*Dataset content*
· · · · · · ·
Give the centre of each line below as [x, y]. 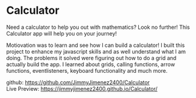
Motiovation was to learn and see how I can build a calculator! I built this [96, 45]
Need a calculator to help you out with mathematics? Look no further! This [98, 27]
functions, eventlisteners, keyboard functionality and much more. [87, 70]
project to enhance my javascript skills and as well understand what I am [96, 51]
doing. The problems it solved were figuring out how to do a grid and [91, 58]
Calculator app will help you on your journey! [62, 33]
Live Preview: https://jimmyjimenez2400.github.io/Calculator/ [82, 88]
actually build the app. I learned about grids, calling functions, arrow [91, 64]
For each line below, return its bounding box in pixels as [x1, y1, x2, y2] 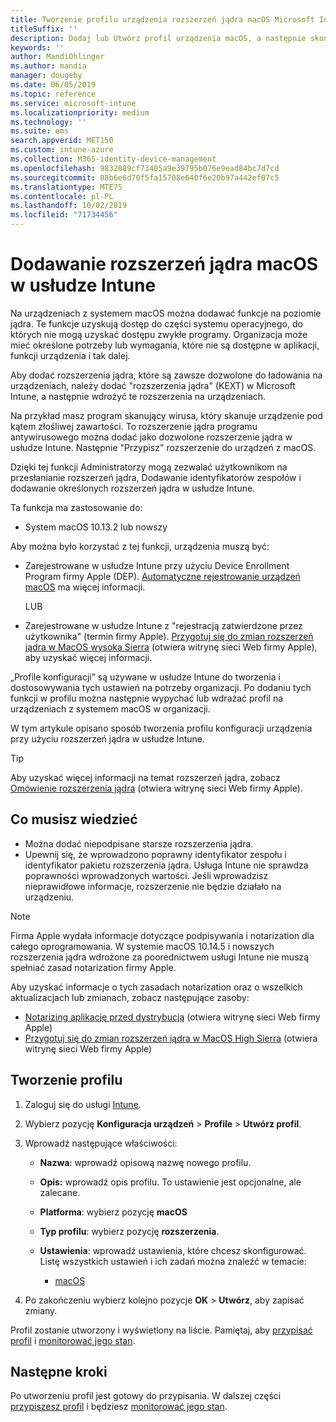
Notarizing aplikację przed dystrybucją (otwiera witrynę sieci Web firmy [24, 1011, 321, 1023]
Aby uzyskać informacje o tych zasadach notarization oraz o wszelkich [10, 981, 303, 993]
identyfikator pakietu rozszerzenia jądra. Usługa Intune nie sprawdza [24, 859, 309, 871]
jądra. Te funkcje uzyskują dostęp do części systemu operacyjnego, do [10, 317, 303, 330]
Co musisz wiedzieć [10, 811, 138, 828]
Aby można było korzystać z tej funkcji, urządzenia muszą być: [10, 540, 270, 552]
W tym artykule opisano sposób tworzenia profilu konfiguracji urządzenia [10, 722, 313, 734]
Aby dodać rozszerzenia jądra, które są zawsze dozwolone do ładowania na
· · · · · · ·
*Aim of the exercise*
On how many lines of the records above does the word "build" appear? Answer with only that number.

*Exercise result*
2